▶ **WHAT TO WORK ON**
Repeat the entries below exactly. Drop the pictures.

-----

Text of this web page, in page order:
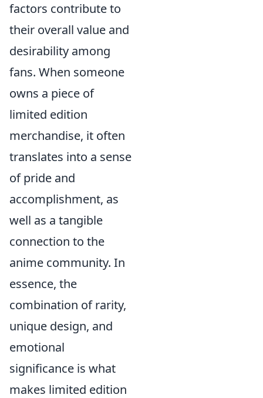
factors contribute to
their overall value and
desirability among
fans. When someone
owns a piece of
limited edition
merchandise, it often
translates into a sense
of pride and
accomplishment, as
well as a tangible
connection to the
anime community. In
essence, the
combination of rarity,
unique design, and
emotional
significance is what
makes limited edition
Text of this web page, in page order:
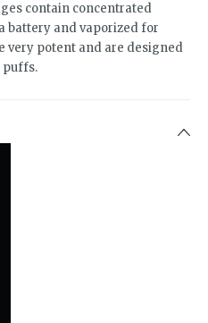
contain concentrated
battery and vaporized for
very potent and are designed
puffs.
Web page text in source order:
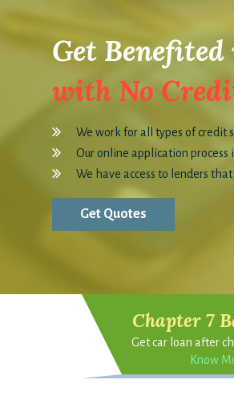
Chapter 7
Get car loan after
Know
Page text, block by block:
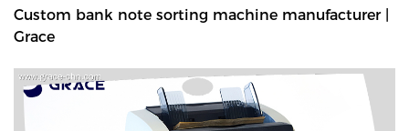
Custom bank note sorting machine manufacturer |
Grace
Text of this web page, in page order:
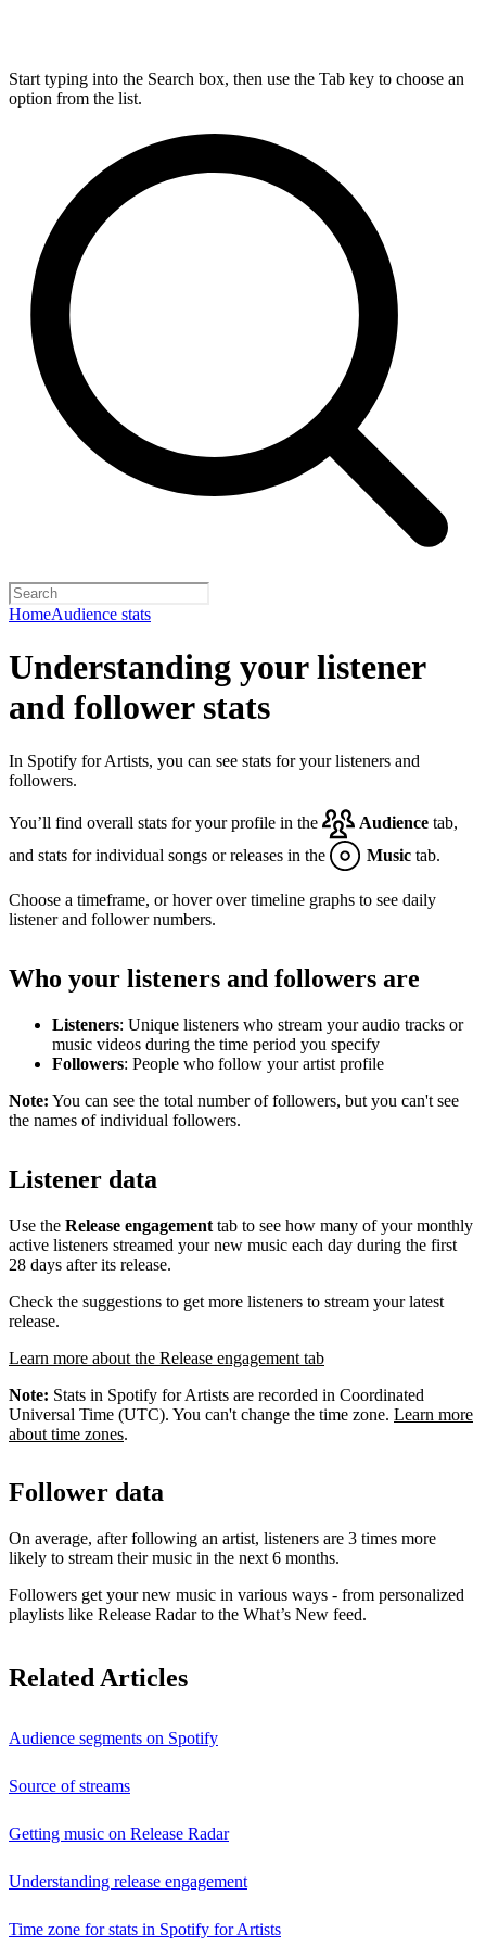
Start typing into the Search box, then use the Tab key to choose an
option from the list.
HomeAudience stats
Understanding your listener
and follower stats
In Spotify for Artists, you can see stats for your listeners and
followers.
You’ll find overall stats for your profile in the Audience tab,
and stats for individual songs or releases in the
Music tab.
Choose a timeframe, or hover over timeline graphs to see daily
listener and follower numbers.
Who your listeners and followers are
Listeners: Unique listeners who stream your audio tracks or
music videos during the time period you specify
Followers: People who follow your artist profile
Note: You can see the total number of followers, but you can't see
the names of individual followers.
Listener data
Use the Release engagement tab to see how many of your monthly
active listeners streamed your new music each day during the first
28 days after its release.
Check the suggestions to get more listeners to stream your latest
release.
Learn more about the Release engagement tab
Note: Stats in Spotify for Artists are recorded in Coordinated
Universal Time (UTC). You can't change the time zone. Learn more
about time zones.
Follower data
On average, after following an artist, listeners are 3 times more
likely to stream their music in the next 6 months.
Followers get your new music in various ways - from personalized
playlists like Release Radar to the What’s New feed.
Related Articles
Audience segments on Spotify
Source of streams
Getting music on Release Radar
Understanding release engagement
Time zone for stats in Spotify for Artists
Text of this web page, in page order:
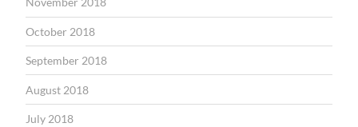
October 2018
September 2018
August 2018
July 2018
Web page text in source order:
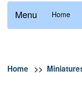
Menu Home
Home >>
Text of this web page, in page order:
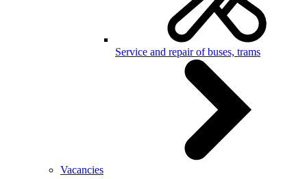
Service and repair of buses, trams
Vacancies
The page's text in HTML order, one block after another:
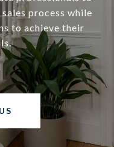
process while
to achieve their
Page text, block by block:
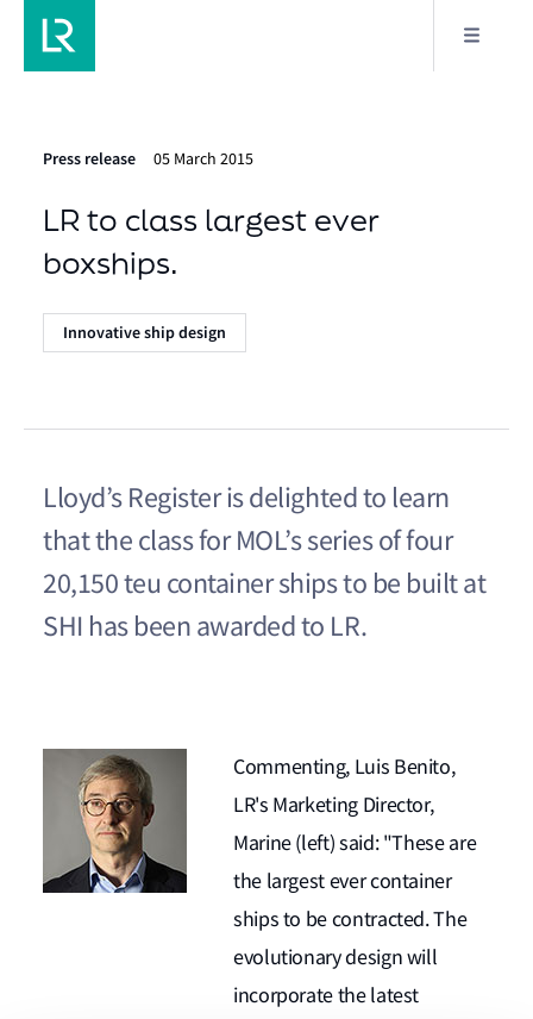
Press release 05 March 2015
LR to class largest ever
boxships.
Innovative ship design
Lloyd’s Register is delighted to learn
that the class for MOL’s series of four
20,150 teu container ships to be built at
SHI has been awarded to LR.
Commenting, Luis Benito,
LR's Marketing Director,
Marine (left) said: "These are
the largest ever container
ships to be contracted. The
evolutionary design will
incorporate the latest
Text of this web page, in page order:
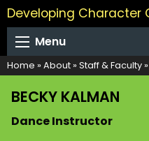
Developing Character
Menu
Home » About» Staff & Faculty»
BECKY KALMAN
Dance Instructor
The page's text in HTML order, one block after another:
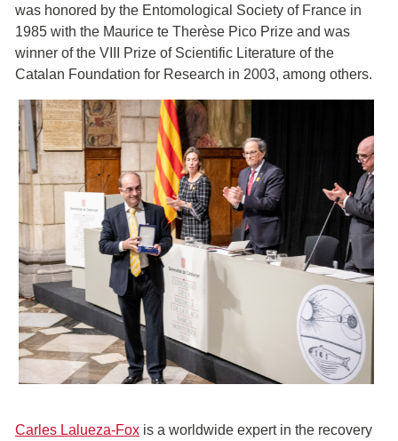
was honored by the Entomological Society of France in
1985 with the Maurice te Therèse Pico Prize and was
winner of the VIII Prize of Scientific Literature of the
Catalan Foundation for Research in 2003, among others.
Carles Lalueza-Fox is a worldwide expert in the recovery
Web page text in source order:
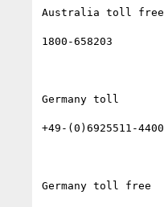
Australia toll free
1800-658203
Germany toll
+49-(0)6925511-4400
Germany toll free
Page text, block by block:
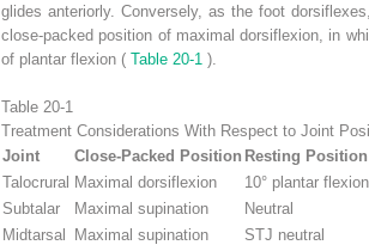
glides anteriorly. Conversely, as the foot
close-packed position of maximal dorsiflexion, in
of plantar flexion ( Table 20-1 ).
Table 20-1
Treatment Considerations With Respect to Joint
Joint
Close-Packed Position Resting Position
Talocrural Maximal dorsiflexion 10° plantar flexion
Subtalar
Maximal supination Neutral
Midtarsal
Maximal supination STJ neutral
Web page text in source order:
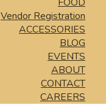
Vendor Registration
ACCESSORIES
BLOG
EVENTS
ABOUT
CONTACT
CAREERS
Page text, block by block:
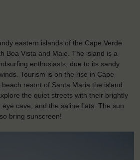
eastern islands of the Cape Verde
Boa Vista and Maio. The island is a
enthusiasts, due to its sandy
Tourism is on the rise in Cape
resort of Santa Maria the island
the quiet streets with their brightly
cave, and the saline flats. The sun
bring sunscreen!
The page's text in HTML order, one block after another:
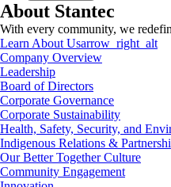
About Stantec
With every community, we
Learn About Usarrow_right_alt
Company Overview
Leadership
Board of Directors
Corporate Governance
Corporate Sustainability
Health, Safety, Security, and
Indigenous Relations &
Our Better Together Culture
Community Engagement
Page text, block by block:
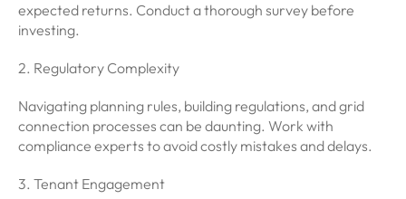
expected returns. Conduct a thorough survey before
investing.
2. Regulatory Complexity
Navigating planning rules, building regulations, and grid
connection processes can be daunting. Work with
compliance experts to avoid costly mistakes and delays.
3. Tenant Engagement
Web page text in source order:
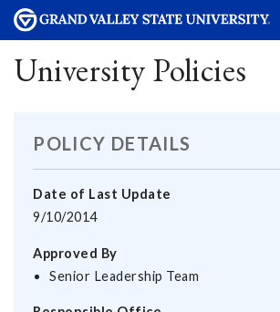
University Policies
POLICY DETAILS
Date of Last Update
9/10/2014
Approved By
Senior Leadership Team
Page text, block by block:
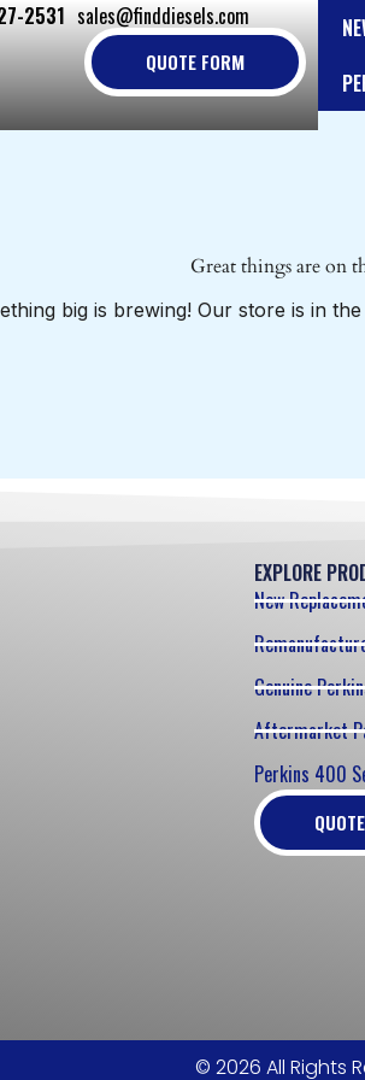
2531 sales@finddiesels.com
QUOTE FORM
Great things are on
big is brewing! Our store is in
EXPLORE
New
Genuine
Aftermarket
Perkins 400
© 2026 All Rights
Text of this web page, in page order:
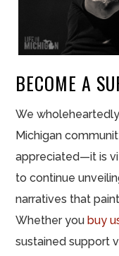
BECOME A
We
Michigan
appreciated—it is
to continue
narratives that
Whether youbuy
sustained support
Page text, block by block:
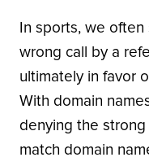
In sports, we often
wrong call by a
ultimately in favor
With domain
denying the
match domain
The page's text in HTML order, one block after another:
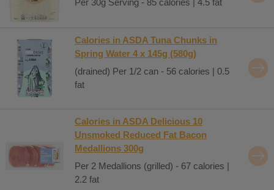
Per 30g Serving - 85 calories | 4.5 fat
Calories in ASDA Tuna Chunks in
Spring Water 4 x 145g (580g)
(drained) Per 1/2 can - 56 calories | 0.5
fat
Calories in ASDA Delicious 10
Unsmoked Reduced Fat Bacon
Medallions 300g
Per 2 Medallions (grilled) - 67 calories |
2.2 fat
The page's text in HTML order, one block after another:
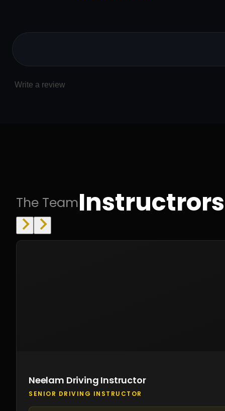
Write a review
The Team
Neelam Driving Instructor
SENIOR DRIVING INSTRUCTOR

-----

▶ **FINISHED EXERCISE**
Text of this web page, in page order:
factors contribute to
their overall value and
desirability among
fans. When someone
owns a piece of
limited edition
merchandise, it often
translates into a sense
of pride and
accomplishment, as
well as a tangible
connection to the
anime community. In
essence, the
combination of rarity,
unique design, and
emotional
significance is what
makes limited edition
Text of this web page, in page order:
contain concentrated
battery and vaporized for
very potent and are designed
puffs.
Web page text in source order:
Chapter 7
Get car loan after
Know
Page text, block by block:
Custom bank note sorting machine manufacturer |
Grace
Text of this web page, in page order:
Start typing into the Search box, then use the Tab key to choose an
option from the list.
HomeAudience stats
Understanding your listener
and follower stats
In Spotify for Artists, you can see stats for your listeners and
followers.
You’ll find overall stats for your profile in the Audience tab,
and stats for individual songs or releases in the
Music tab.
Choose a timeframe, or hover over timeline graphs to see daily
listener and follower numbers.
Who your listeners and followers are
Listeners: Unique listeners who stream your audio tracks or
music videos during the time period you specify
Followers: People who follow your artist profile
Note: You can see the total number of followers, but you can't see
the names of individual followers.
Listener data
Use the Release engagement tab to see how many of your monthly
active listeners streamed your new music each day during the first
28 days after its release.
Check the suggestions to get more listeners to stream your latest
release.
Learn more about the Release engagement tab
Note: Stats in Spotify for Artists are recorded in Coordinated
Universal Time (UTC). You can't change the time zone. Learn more
about time zones.
Follower data
On average, after following an artist, listeners are 3 times more
likely to stream their music in the next 6 months.
Followers get your new music in various ways - from personalized
playlists like Release Radar to the What’s New feed.
Related Articles
Audience segments on Spotify
Source of streams
Getting music on Release Radar
Understanding release engagement
Time zone for stats in Spotify for Artists
Text of this web page, in page order:
October 2018
September 2018
August 2018
July 2018
Web page text in source order:
Menu Home
Home >>
Text of this web page, in page order:
Service and repair of buses, trams
Vacancies
The page's text in HTML order, one block after another:
process while
to achieve their
Page text, block by block:
Press release 05 March 2015
LR to class largest ever
boxships.
Innovative ship design
Lloyd’s Register is delighted to learn
that the class for MOL’s series of four
20,150 teu container ships to be built at
SHI has been awarded to LR.
Commenting, Luis Benito,
LR's Marketing Director,
Marine (left) said: "These are
the largest ever container
ships to be contracted. The
evolutionary design will
incorporate the latest
Text of this web page, in page order:
Developing Character
Menu
Home » About» Staff & Faculty»
BECKY KALMAN
Dance Instructor
The page's text in HTML order, one block after another:
was honored by the Entomological Society of France in
1985 with the Maurice te Therèse Pico Prize and was
winner of the VIII Prize of Scientific Literature of the
Catalan Foundation for Research in 2003, among others.
Carles Lalueza-Fox is a worldwide expert in the recovery
Web page text in source order:
Australia toll free
1800-658203
Germany toll
+49-(0)6925511-4400
Germany toll free
Page text, block by block:
glides anteriorly. Conversely, as the foot
close-packed position of maximal dorsiflexion, in
of plantar flexion ( Table 20-1 ).
Table 20-1
Treatment Considerations With Respect to Joint
Joint
Close-Packed Position Resting Position
Talocrural Maximal dorsiflexion 10° plantar flexion
Subtalar
Maximal supination Neutral
Midtarsal
Maximal supination STJ neutral
Web page text in source order:
Vendor Registration
ACCESSORIES
BLOG
EVENTS
ABOUT
CONTACT
CAREERS
Page text, block by block:
eastern islands of the Cape Verde
Boa Vista and Maio. The island is a
enthusiasts, due to its sandy
Tourism is on the rise in Cape
resort of Santa Maria the island
the quiet streets with their brightly
cave, and the saline flats. The sun
bring sunscreen!
The page's text in HTML order, one block after another:
About Stantec
With every community, we
Learn About Usarrow_right_alt
Company Overview
Leadership
Board of Directors
Corporate Governance
Corporate Sustainability
Health, Safety, Security, and
Indigenous Relations &
Our Better Together Culture
Community Engagement
Page text, block by block:
expected returns. Conduct a thorough survey before
investing.
2. Regulatory Complexity
Navigating planning rules, building regulations, and grid
connection processes can be daunting. Work with
compliance experts to avoid costly mistakes and delays.
3. Tenant Engagement
Web page text in source order:
University Policies
POLICY DETAILS
Date of Last Update
9/10/2014
Approved By
Senior Leadership Team
Page text, block by block:
2531 sales@finddiesels.com
QUOTE FORM
Great things are on
big is brewing! Our store is in
EXPLORE
New
Genuine
Aftermarket
Perkins 400
© 2026 All Rights
Text of this web page, in page order:
BECOME A
We
Michigan
appreciated—it is
to continue
narratives that
Whether youbuy
sustained support
Page text, block by block:
In sports, we often
wrong call by a
ultimately in favor
With domain
denying the
match domain
The page's text in HTML order, one block after another:
Per 30g Serving - 85 calories | 4.5 fat
Calories in ASDA Tuna Chunks in
Spring Water 4 x 145g (580g)
(drained) Per 1/2 can - 56 calories | 0.5
fat
Calories in ASDA Delicious 10
Unsmoked Reduced Fat Bacon
Medallions 300g
Per 2 Medallions (grilled) - 67 calories |
2.2 fat
The page's text in HTML order, one block after another:
Write a review
The Team
Neelam Driving Instructor
SENIOR DRIVING INSTRUCTOR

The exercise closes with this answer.